We have no way of knowing what caused the cataclysm. I suspect it was the same thing that brought about all major environmental catastrophes of our times--us. As a species, we never learned that this planet was our life support, not a toy.
Or perhaps I'm wrong and we were hit by a rock from outer space or some such. Unlikely, that kind of environmental change would take months to develop. It doesn't really matter now.
We can hear the screaming again, still faint but getting louder. The shrill noise reverberates through me, unsettling. Seconds later, speakers in the control panel emit a pressure warning--a soft sound designed to inform without startling. Quite ridiculous under the circumstances. Almost casually, Eve reaches over and flicks it off. Yes, we know.
I glance over at the monitor, my mind automatically processing the data. These were the last screams we'll hear. Whatever's causing this would have to stop, right now, for us to survive.
I hope for the best and prepare for the other thing.
So, what is there to do in the last minutes? Crying? Praying?... Remembering?
"We should leave a note," says Eve and I think it's the best idea ever. A simple scrap of paper, wrapped up tiny and taped waterproof might, just might, survive.
It won't fit all our work.

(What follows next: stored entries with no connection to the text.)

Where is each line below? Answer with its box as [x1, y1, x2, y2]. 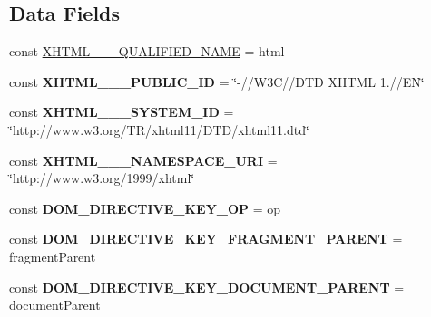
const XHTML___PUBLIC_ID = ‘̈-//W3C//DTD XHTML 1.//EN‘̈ [9, 72, 425, 91]
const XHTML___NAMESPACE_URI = [9, 150, 278, 169]
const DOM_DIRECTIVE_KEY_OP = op [9, 198, 281, 217]
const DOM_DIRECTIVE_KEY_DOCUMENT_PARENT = [9, 277, 405, 296]
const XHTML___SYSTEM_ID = [9, 102, 234, 121]
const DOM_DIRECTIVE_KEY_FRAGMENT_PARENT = [9, 229, 403, 248]
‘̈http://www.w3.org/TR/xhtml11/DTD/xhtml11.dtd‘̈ [9, 120, 309, 139]
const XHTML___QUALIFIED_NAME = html [9, 42, 285, 61]
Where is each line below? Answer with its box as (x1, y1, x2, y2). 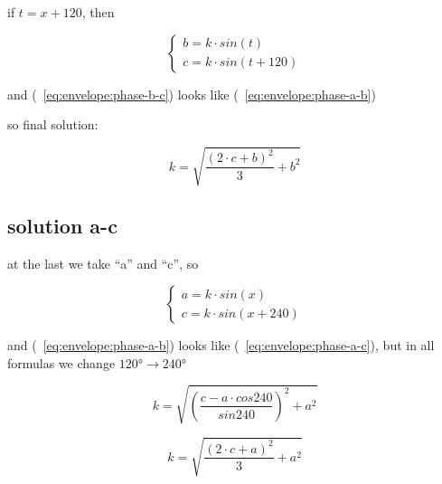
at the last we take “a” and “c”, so (7, 253, 199, 272)
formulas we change (7, 353, 116, 372)
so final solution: (7, 115, 99, 134)
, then (81, 3, 115, 21)
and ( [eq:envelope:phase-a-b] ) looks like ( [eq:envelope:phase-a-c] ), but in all (7, 336, 435, 355)
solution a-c (7, 211, 118, 239)
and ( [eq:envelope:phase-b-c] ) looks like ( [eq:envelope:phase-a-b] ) (7, 84, 376, 103)
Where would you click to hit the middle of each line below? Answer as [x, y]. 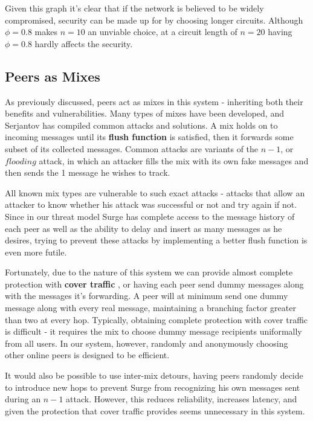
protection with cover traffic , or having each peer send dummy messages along [154, 284]
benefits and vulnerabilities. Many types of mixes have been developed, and [144, 113]
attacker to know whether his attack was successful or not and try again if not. [151, 204]
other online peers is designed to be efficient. [87, 355]
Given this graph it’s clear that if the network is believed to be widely [134, 8]
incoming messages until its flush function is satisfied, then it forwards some [149, 137]
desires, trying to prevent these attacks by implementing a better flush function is [156, 240]
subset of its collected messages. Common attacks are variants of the [132, 148]
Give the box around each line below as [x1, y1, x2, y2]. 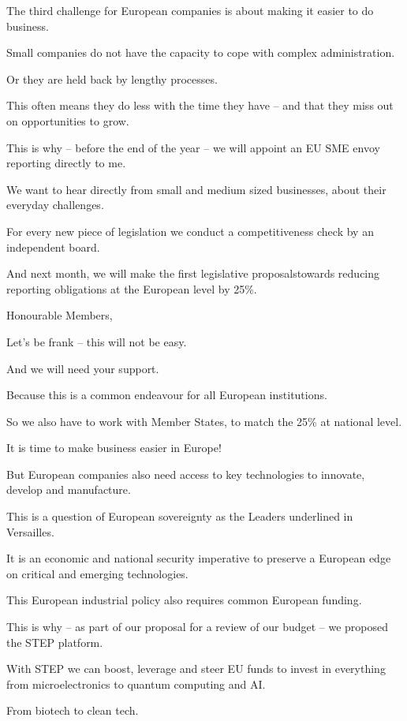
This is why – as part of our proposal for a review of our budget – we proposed [6, 618, 389, 635]
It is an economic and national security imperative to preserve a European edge [6, 550, 391, 566]
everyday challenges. [6, 196, 104, 213]
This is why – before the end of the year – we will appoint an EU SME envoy [6, 139, 380, 155]
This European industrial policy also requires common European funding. [6, 592, 362, 608]
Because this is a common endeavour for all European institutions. [6, 387, 327, 403]
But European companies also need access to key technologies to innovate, [6, 465, 365, 482]
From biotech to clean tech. [6, 702, 139, 719]
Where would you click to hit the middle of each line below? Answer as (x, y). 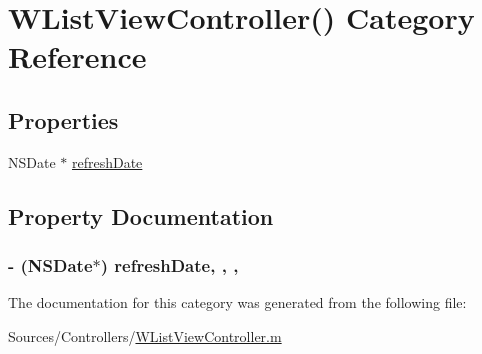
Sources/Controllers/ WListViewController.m (145, 335)
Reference (77, 56)
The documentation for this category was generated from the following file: (237, 302)
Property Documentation (141, 215)
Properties (63, 119)
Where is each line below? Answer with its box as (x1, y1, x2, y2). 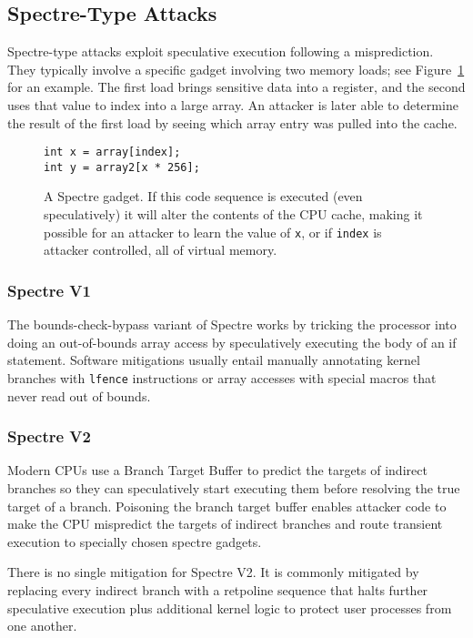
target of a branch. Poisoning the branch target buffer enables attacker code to (7, 496, 447, 515)
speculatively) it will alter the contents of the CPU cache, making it (44, 205, 423, 224)
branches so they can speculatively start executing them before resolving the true (7, 478, 460, 497)
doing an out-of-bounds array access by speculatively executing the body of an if (7, 332, 457, 351)
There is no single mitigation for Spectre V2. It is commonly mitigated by (7, 562, 419, 582)
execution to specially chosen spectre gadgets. (7, 532, 262, 551)
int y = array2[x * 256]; (44, 160, 200, 174)
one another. (7, 616, 77, 635)
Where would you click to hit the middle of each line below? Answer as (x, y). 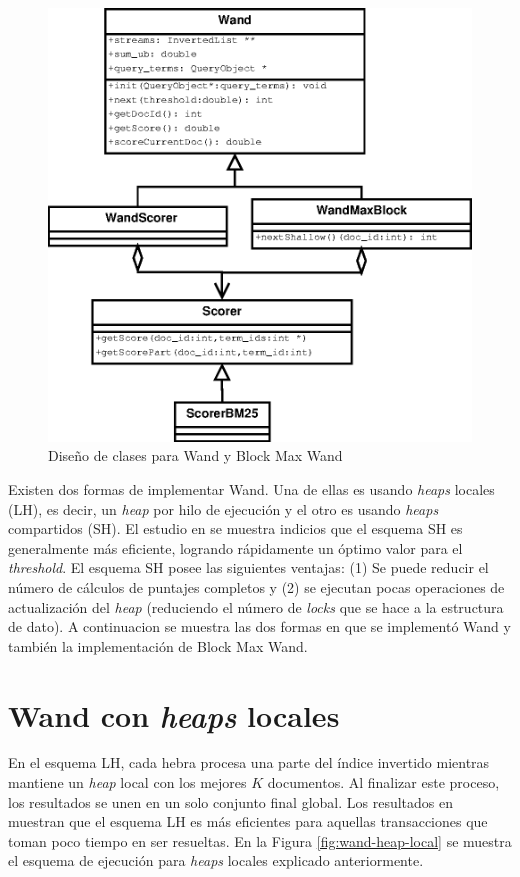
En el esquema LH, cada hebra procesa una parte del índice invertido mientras (249, 762)
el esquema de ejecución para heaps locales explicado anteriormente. (216, 860)
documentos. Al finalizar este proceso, (383, 782)
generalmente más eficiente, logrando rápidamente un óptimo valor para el (235, 547)
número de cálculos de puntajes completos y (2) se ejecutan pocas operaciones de (256, 586)
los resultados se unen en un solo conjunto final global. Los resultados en (231, 801)
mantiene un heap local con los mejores (127, 782)
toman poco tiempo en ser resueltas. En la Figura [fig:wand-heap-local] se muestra (260, 840)
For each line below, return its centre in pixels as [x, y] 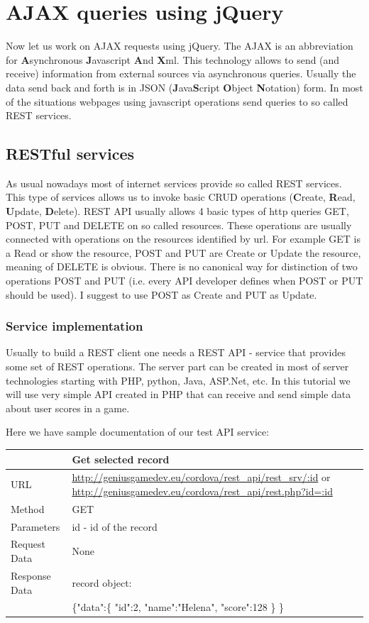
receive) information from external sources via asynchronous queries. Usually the [181, 73]
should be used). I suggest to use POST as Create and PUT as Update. [161, 294]
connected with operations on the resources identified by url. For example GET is [183, 239]
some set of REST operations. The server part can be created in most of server [177, 366]
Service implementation [75, 326]
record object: [102, 582]
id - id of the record [115, 526]
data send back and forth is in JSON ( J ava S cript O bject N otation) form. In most [184, 87]
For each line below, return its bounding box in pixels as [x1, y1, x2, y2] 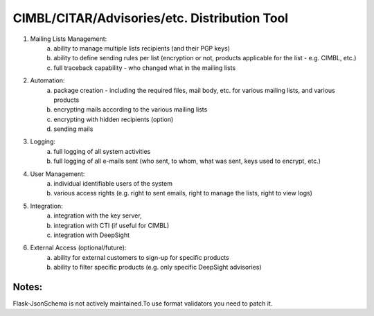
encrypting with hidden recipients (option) [53, 115, 174, 123]
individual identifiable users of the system [53, 179, 173, 188]
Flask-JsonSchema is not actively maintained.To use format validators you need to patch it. [12, 299, 273, 308]
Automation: [30, 76, 65, 85]
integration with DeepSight [53, 231, 130, 239]
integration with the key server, [53, 211, 142, 220]
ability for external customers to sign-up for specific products [53, 253, 230, 261]
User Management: [30, 170, 85, 178]
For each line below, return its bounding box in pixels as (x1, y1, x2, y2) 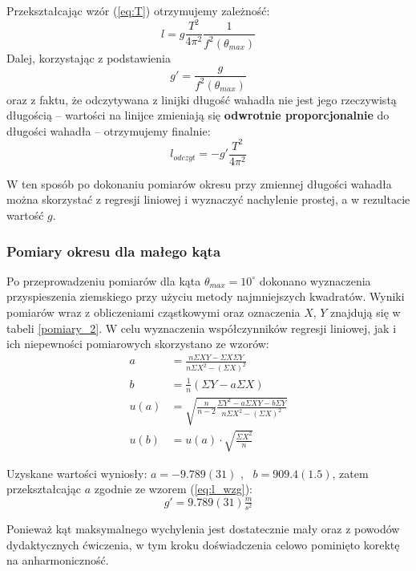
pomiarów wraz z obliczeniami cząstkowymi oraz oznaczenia (6, 304, 301, 321)
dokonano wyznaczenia (259, 272, 371, 289)
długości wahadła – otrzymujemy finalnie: (6, 122, 211, 139)
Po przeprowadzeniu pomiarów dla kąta (6, 272, 201, 289)
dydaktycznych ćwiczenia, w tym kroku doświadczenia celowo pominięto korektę (6, 536, 400, 553)
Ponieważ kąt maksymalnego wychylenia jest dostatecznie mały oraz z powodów (6, 520, 400, 537)
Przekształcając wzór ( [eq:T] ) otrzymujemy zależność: (6, 2, 270, 18)
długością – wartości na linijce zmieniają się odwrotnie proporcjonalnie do (6, 107, 390, 124)
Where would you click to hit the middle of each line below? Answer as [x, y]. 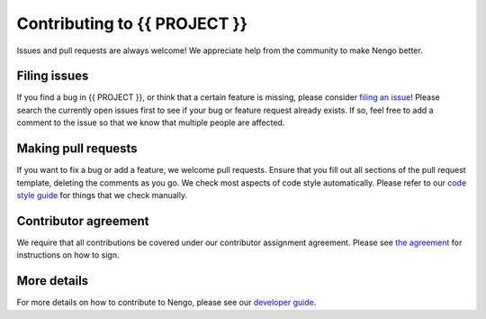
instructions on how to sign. [68, 255]
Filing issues [53, 76]
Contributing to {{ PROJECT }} [132, 23]
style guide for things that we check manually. [102, 195]
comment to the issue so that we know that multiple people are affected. [151, 123]
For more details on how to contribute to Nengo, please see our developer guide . [166, 303]
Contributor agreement [83, 221]
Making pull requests [77, 149]

The breakthroughs, the achievements, all the complexities of one personality, never mind two. Perhaps we should describe what happened, leave a warning so others can learn from our mistakes. No, I'm suddenly struck with a realization that no one ever learns from past mistakes or we wouldn't be here. Instead, I suggest we make it about ourselves, her and me. We write down our names. It's the simplest mark, a reminder to whoever may find it: we existed.
Except now, there's no one left to find it.
I can tell she's thinking the same thing. She looks at me, her fingers deftly folding our note, small as she can, reducing a great civilization to a message in a bottle, as she says:
"Do you think there's intelligent life on other planets?"
The End
This story was first published on Wednesday, June 26th, 2019


Author Comments

I believe everyone has a need to be heard, to be noticed and understood. It's a catalyst for our creativity, for exploration, leads to great achievements and brings about change. But if our world changes--can we still be noticed and understood?